Last but not least, Loop Space, answered Jul 29 '10 at 8:31, has wrote a Perl script:

#!/usr/bin/perl -w

@ARGV and $ARGV[0] =~ /^-+h(elp)?$/ && die "Usage:\t$0 files\n\t$0 < files\n\t$0\n";

my $count = 0;
my $first = "";
my $tex = 0;

while ($first =~ /^\s*$/) {
    $first = <>;
}

if ($first =~ /^\\(input|section|setlength|documentstyle|chapter|documentclass|relax|contentsline|indexentry|begin|glossaryentry)/) {
    $tex = sub { $r = $_[0];
                 $m = $_[1];
                 $r =~ s/\\(emph|textbf|textit|texttt|em)\{//g;
                 $r =~ s/\\(sub)*section\*?\{[^\}]*\}//;
                 $r =~ s/\\title\{[^\}]*\}//;
                 $r =~ s/\\\(.*?\\\)/maths/g;
                 $r =~ s/\\\(.*?$/maths/;
                 $r =~ s/^.*?\\\)/maths/;
                 $r =~ s/\\\[.*?\\\]/maths/g;
                 $r =~ s/.*?\\\]// and $m = 0;
                 $m and $r = "";
                 $r =~ s/\\\[.*?$// and $m = 1;
                 $r =~ s/\\\S*//g;
                 $r =~ s/%.*//;
                 return ($r,$m) };
} else {
    $tex = sub { return ($_[0],0) };
    @split = split(" ", $first);
    $count += $#split + 1;
}

while ($s = <>) {
    ($t,$n) = &$tex($s,$n);
    @split = split(" ", $t);
    $count += $#split + 1;
}

print "Number of words: $count\n";

Or maybe it is possible to use a word count tool, programmed in Python? (I know a little, a very little, Python myself).

I don't know which solution is the best one! I don't know how to use them. The only thing I know is, that the professor wants me to write how many words are used (title+body text only). And with words he thought of words in the PDF file, and not every LaTeXy word.

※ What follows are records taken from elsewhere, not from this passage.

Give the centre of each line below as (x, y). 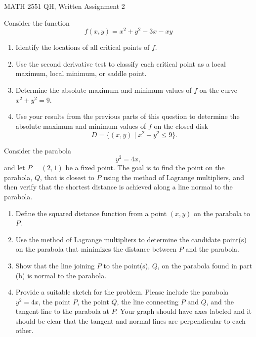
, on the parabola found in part (205, 265)
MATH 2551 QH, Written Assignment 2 (64, 6)
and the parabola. (212, 249)
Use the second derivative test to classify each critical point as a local (121, 63)
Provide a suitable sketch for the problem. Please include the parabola (122, 292)
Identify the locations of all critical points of (83, 47)
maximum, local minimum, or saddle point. (81, 73)
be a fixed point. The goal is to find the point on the (145, 168)
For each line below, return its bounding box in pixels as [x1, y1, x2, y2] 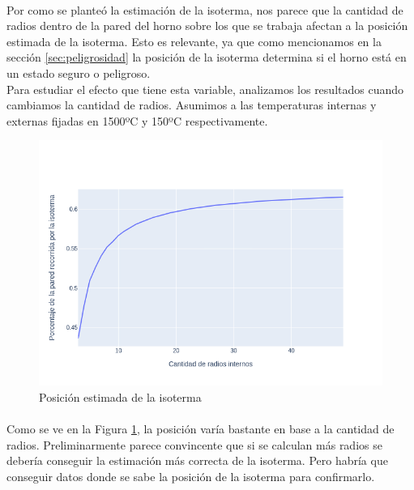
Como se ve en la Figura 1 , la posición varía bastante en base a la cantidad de [6, 420, 395, 437]
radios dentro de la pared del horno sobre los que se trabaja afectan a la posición [6, 17, 408, 34]
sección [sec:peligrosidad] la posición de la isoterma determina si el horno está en [6, 49, 407, 66]
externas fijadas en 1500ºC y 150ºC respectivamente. [6, 112, 268, 129]
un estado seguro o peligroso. [6, 64, 151, 81]
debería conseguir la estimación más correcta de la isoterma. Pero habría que [6, 452, 388, 469]
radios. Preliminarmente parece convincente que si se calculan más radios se [6, 436, 382, 453]
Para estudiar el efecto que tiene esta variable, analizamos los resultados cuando [6, 80, 403, 97]
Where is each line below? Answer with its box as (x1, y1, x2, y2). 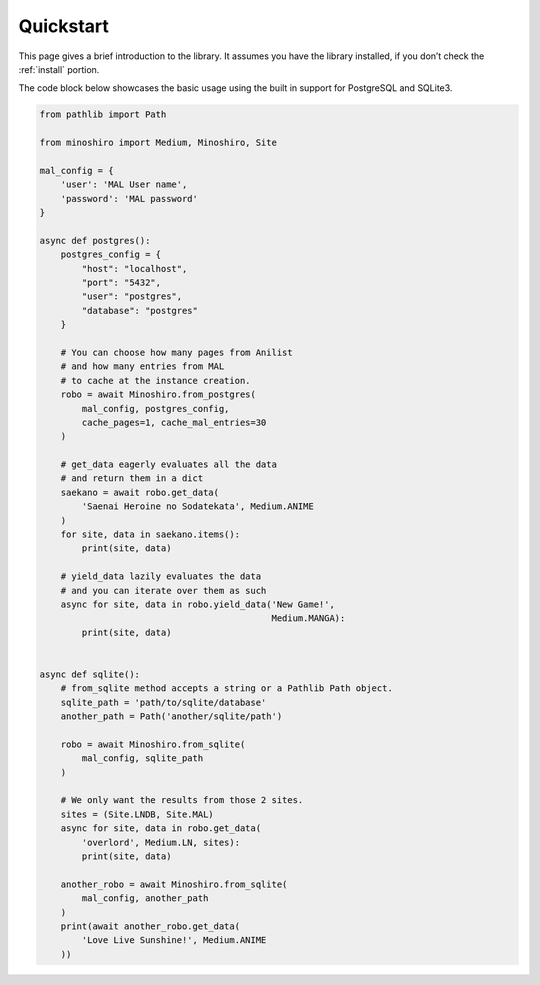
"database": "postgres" (81, 305, 199, 316)
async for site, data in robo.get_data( (60, 823, 262, 834)
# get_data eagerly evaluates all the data (60, 459, 277, 470)
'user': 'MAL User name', (60, 179, 188, 190)
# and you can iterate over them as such (60, 585, 267, 596)
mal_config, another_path (81, 893, 209, 904)
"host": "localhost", (81, 263, 188, 274)
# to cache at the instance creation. (60, 375, 251, 386)
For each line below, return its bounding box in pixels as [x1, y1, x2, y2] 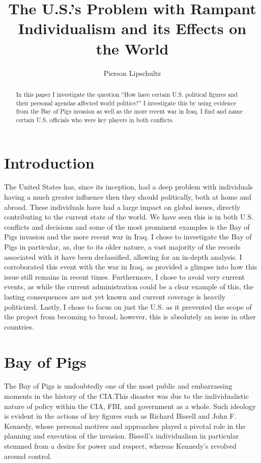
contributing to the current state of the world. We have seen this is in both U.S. [4, 211, 254, 222]
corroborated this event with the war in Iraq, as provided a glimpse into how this [4, 261, 257, 272]
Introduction [4, 152, 95, 173]
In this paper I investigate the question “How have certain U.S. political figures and [16, 90, 238, 98]
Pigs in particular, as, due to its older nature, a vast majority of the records [4, 241, 241, 252]
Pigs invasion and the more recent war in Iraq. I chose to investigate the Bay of [4, 231, 252, 242]
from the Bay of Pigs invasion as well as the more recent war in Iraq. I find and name [16, 107, 243, 116]
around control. [4, 450, 52, 461]
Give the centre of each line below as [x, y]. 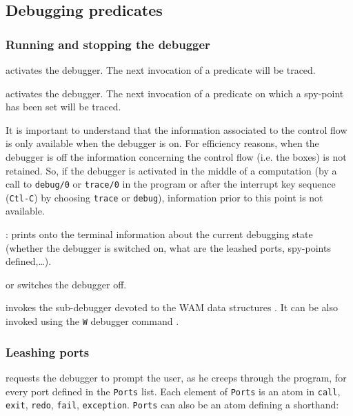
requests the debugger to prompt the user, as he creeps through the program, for [176, 377]
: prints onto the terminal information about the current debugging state [159, 234]
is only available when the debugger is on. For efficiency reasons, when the [162, 143]
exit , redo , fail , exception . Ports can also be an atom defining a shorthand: [172, 405]
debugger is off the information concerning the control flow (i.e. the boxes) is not [176, 156]
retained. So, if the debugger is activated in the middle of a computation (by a [171, 170]
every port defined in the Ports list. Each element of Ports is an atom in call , [173, 391]
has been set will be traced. [63, 107]
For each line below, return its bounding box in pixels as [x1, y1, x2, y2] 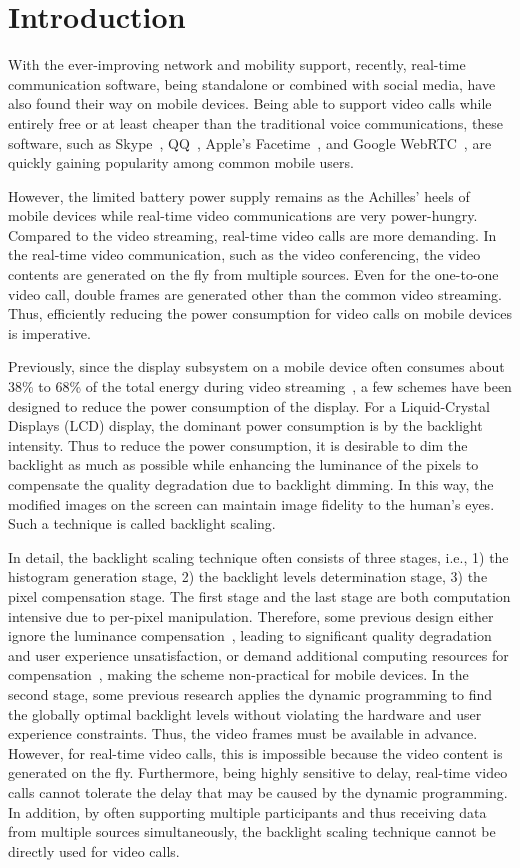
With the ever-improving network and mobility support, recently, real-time [8, 54, 466, 75]
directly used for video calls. [8, 840, 180, 861]
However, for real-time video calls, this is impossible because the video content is [8, 742, 503, 763]
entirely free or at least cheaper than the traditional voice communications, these [8, 112, 504, 133]
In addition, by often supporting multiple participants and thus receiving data [8, 801, 487, 822]
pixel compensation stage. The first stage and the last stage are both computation [8, 585, 511, 606]
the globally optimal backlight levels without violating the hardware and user [8, 703, 482, 724]
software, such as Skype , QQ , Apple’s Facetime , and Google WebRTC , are [8, 132, 492, 153]

Hopefully you are able to help someone as stupid as me. If you can end the source code I started on, that would be a great help! Thank you so much in advance! Yours faithfully 😉

Best Answer

I'm not convinced that any software tool can do this. The typical, and traditional, hand method is to print the document, count the number of words on a typical page and multiply by the number of pages of interest (making due allowance for any illustrations or tables). As far as I am aware nobody, except the compulsive/obssesive, actually counts every word in a document of any length.